- Не торопись. И что, собственно, ты припрятал и держишь в своей голове, в умишке и прочих хранилищах? Это у тебя, как ни крути, всего лишь деланные юркости, а также манифестация гонора и мнимого аристократизма, но вот знаешь ли ты себя досконально? Сознаешь свое поведение? - Флорькин еще круче, с какой-то переполненной ядами жгучестью насупился, выложил на стол тонкие, не слишком-то свежие и чистые руки и обе теперь уже сжал в кулаки. Меня эта демонстрация силы не поразила. Небрежно, но не без фанатизма бросив в сторону - выпить отказывается - он продолжил окормлять меня своим заведомо нескончаемым рассказом: - Петя сыграл в ящик, ты занял его место возле Нади, я наблюдал все это со стороны, живо домысливая картину Петиного последнего "прости" и изумляясь, до чего ловко иные вдовушки исправляют и заново устраивают свою судьбу, подхватывая проходимцев вроде тебя. Не обижайся на невзначай сорвавшееся слово. Это позже объяснится. Я ведь много чего о тебе передумал, глядя, как ты милуешься с Надей и нежно с ней воркуешь, разгуливая по нашей Получаевке. Я порой думал, что взять с тебя нечего, спрос невелик, ты всего лишь случайный человек, попавшийся в сети расторопной бабищи. Но если бы так, если бы, думал я тут же, спеша себя опровергнуть, тогда б и истории никакой не было, но какой же он случайный и как же с него не спросить за Петю, если он не с луны свалился. Он с Петей успел ознакомиться, сошелся с ним и даже, если верить молве, поприсутствовал при его плачевной кончине. Как же ты после этого будешь мне тут свидетельствовать о своей моральной чистоте, о безгрешности и отсутствии порчи в твоей бедовой голове? Очевидное разложение...
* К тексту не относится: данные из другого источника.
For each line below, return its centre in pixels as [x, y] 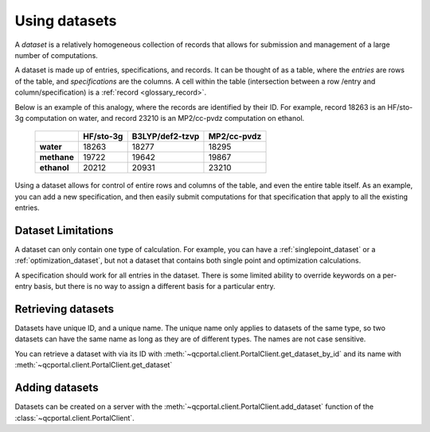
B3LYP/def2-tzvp [166, 137]
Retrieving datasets [64, 309]
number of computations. [57, 55]
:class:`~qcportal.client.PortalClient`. [74, 418]
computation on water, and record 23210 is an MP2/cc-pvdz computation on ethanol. [165, 118]
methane [57, 158]
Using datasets [66, 21]
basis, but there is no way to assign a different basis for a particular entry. [155, 286]
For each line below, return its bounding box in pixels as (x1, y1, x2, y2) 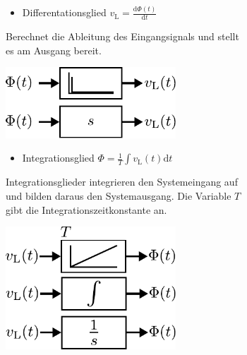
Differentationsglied (22, 5, 107, 20)
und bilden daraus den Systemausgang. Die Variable (6, 188, 231, 203)
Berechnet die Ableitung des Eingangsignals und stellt (6, 29, 239, 44)
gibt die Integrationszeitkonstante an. (6, 202, 167, 217)
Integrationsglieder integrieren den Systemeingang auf (6, 174, 238, 189)
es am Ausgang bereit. (6, 42, 102, 57)
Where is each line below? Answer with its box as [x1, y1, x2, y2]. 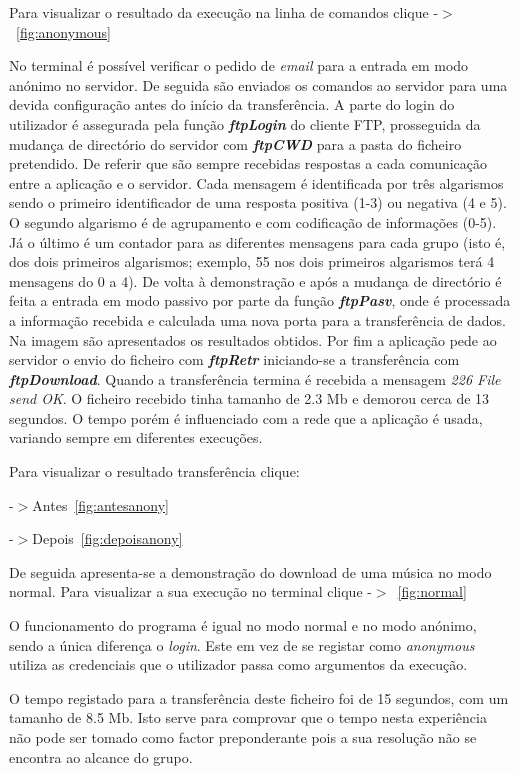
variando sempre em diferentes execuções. [9, 427, 263, 448]
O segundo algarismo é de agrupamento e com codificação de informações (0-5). [9, 211, 497, 232]
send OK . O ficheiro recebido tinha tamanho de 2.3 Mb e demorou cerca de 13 [9, 388, 490, 409]
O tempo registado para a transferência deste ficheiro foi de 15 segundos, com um [9, 687, 509, 708]
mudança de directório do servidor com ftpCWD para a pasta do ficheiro [9, 133, 462, 154]
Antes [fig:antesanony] [32, 494, 170, 515]
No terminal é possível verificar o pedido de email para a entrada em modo [9, 55, 469, 76]
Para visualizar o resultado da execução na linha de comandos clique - [9, 2, 439, 22]
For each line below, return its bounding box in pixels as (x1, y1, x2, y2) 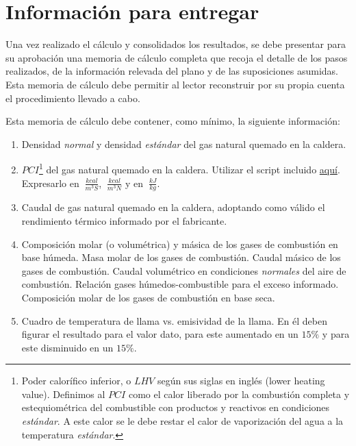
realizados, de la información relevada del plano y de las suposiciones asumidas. (5, 64, 338, 78)
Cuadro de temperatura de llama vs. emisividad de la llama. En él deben (21, 313, 327, 327)
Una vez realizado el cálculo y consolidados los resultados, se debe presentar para (5, 37, 346, 51)
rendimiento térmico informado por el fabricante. (21, 213, 227, 227)
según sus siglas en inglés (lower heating (157, 373, 325, 388)
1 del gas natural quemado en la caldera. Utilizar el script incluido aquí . (38, 160, 340, 176)
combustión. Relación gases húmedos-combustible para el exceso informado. (21, 277, 339, 291)
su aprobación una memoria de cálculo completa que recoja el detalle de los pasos (5, 50, 348, 64)
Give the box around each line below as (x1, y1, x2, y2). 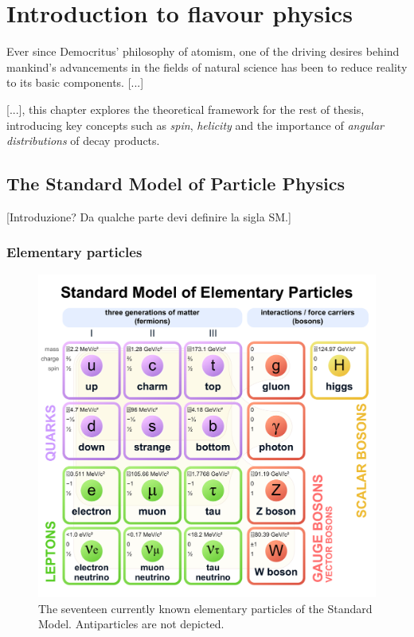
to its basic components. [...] (6, 74, 144, 91)
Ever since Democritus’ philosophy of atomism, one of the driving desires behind (6, 43, 400, 60)
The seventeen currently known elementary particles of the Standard (38, 600, 373, 616)
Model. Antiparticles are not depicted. (38, 616, 225, 632)
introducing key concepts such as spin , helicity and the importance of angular (6, 116, 385, 133)
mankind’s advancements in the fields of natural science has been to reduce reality (6, 58, 408, 75)
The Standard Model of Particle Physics (6, 171, 345, 196)
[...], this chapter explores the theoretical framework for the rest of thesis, (6, 100, 365, 117)
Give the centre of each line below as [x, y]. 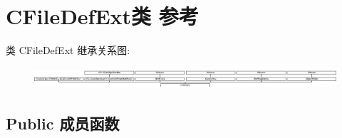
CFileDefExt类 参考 [102, 16]
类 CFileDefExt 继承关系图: [68, 50]
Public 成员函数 [63, 123]
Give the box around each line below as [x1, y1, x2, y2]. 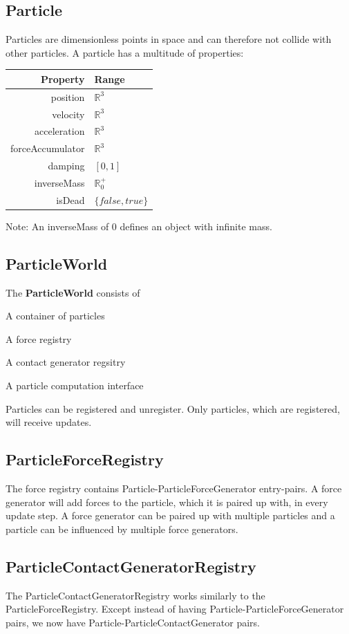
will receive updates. [6, 415, 92, 429]
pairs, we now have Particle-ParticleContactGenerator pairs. [6, 615, 260, 629]
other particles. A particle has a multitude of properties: [6, 45, 244, 59]
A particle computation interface [6, 378, 144, 393]
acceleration [35, 124, 85, 138]
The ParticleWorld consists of [6, 285, 140, 299]
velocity [52, 106, 85, 121]
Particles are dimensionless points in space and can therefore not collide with [6, 32, 332, 46]
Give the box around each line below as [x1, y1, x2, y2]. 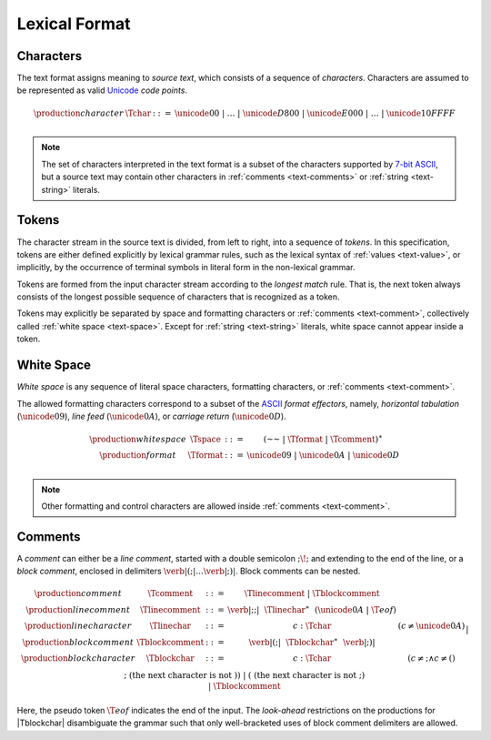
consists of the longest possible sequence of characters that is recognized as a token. [16, 291, 340, 302]
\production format [99, 450, 176, 460]
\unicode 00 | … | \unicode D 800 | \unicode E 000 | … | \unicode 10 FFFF [174, 107, 456, 118]
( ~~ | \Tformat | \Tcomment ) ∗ [263, 432, 384, 444]
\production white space [89, 433, 186, 444]
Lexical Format [16, 14, 131, 34]
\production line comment [25, 605, 131, 615]
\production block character [21, 653, 135, 664]
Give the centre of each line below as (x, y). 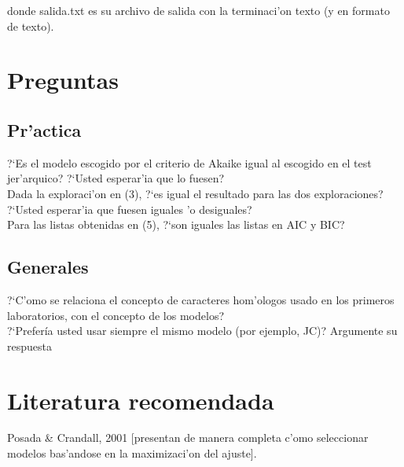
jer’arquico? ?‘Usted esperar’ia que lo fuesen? (116, 178)
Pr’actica (44, 129)
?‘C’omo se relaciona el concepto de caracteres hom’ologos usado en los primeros (201, 299)
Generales (48, 267)
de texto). (31, 26)
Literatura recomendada (141, 400)
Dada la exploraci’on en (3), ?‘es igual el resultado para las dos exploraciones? (195, 193)
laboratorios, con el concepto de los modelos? (116, 315)
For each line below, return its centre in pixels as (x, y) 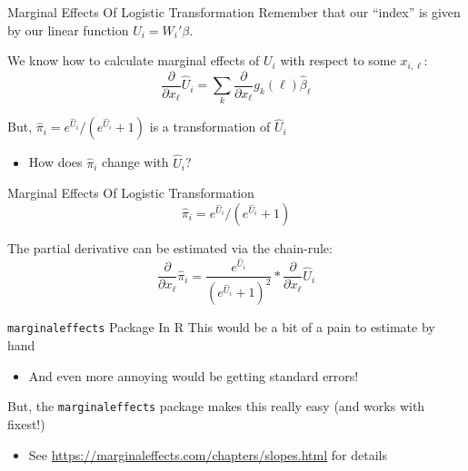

- Прежде чем судить... - начал я возмущенно.
Флорькин встал, на шаг отступил от столика, за которым происходил наш разговор, картинно раскинул руки в стороны, расправил плечи, выпятил грудь и уже под мой невольный смех, вызванный его театральностью, крикнул:
- А чего медлить? Прямо и своевременно сужу! И ты так же поступал бы на моем месте!
- Ладно, успокойся, не смеши людей...
Я осмотрелся. В кафе по-прежнему было пусто. Флорькин сел.
- Подумай сам, Петя не успел остыть в земле, а ты являешься к его вдове, и она тебя убаюкивает, и ты ее искушаешь, и вот вы уже строите новую семейную жизнь в домике, откуда еще не выветрился Петин дух. Что оставалось думать о вас людям?
- Все это очень просто, тут и распутывать нечего, все само собой сложилось, - возразил я веско.
- Как было не ворчать на вас, не шептаться за спиной? Я не великий моралист, и вопросы нравственности занимают меня в меньшей, чем следовало бы, степени, не то что иных бешеных и спятивших говорунов. Политики, те любят насчет морали... Но и я возмутился, рассмотрев такой наглядный, как физический или химический опыт, позор. У меня были с Петей столкновения, и он, имея привычку клеветать, наговорил тебе обо мне много нелестной ерунды, но скажи, мил человек... Как было не вздрогнуть, не содрогнуться, внезапно почувствовав, что он лежит, разлагаясь, в могиле, и им лакомятся черви, а его друг с его вдовой барахтается в его недавней постели, в кроватке, знававшей Петю смолоду, когда он сам еще изрядно горячился и суетливо домогался внимания баб, главным образом Наташи? Ты ведь подумал торжественно в своей голове, впервые укладываясь в ту кроватку, что вот оно, Петино супружеское ложе, которое я делаю нынче своим? Тебе Надя сказала, что он пытался изменить ей с Наташей, но так у него ничего и не вышло? И чем вы после таких слов и умственных упражнений занялись?
- Мы искали его поэму, - пробормотал я.
- Ах, поэму! Вот оно что! Петя, значит, присочинил, нашел на него стих? Что ж, на него похоже. И что в этой поэме?
- Не знаем, как-то не довелось... как-то не срослось, чтоб еще и поэма... - ответил я уклончиво и постарался показать, что, не обдумав этот ответ заблаговременно, ухожу теперь в ответственную и многообещающую задумчивость.